Question

Translate the following sentence into sentential logic.

It is not true that ATHLETICISM is a necessary and sufficient condition for FITNESS.

Answer 1

NECESSARY CONDITIONS:

A is necessary for B

Now, to say that one state of affairs (event) A is necessary for another state of affairs (event) B is just to say that if the first thing does not obtain (happen), then neither does the second. Thus, for example, to say

ATHLETICISM is sufficient for FITNESS    is just to say that if A (i.e., ATHLETICISM) doesn't obtain then neither does B (FITNESS). The sentence is accordingly paraphrased and symbolized as follows.

if not A, then not B

    [~A → ~B]

ATHLETECISM is necessary for FITNESS

A = ATHELETISM

B = FISTNESS

(~A -> ~ B)

SUFFICIENT CONDITIONS:

A is sufficient for B

Now, to say that one state of affairs (event) A is sufficient for another state of affairs (event) B is just to say that B obtains (happens) provided (if) A obtains (happens).

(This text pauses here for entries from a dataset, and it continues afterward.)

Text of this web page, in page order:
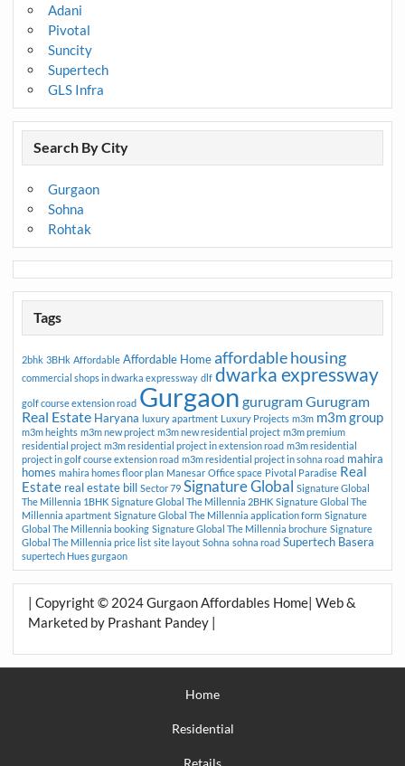
Adani
Pivotal
Suncity
Supertech
GLS Infra
Search By City
Gurgaon
Sohna
Rohtak
Tags
2bhk 3BHk Affordable Affordable Home affordable housing
commercial shops in dwarka expressway dlf dwarka expressway
golf course extension road Gurgaon gurugramGurugram
Real Estate Haryana luxury apartment Luxury Projects m3m m3m group
m3m heights m3m new project m3m new residential project m3m premium
residential project m3m residential project in extension road m3m residential
project in golf course extension road m3m residential project in sohna road mahira
homes mahira homes floor plan Manesar Office space Pivotal Paradise Real
Estate real estate bill Sector 79 Signature Global Signature Global
The Millennia 1BHK Signature Global The Millennia 2BHK Signature Global The
Millennia apartment Signature Global The Millennia application form Signature
Global The Millennia booking Signature Global The Millennia brochure Signature
Global The Millennia price list site layout Sohna sohna road Supertech Basera
supertech Hues gurgaon
| Copyright © 2024 Gurgaon Affordables Home| Web &
Marketed by Prashant Pandey |
Home
Residential
Retails
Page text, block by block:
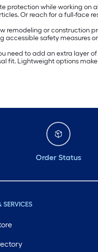
protection while working on
Or reach for a full-face
remodeling or construction
accessible safety measures
need to add an extra layer
fit. Lightweight options
Order Status
SERVICES
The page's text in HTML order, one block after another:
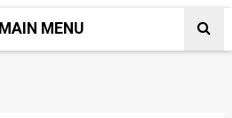
MAIN MENU

So for example, to say that

ATHELETICS is sufficient for FITNESS     is to say that

B happens provided (if) A happens which may be symbolized quite simply as:

A -> B

The general principle is as follows.

A is sufficient for B is paraphrased as

if A, then B

COMBINATIONS OF NECESSITY AND SUFFICIENCY:

ATHLETICISM both necessary and sufficient for FITTNESS

This is quite clearly the conjunction of a necessity statement and a sufficiency statement, as follows.

ATHLETICISM is necessary for FITTNESS, and ATHLETICISM is sufficient for FITTNESS

The latter is symbolized:

(~A→ ~B) & (A→ B)

Now, by negating the statement we can get it as follows:

It is not true that ATHLETICISM is a necessary and sufficient condition for FITNESS

~ [(~A→ ~B) & (A→ B)]

Hence, translation of the sentence into sentential logic is:

It is not true that ATHLETICISM is a necessary and sufficient condition for FITNESS.

~ [(~A→ ~B) & (A→ B)]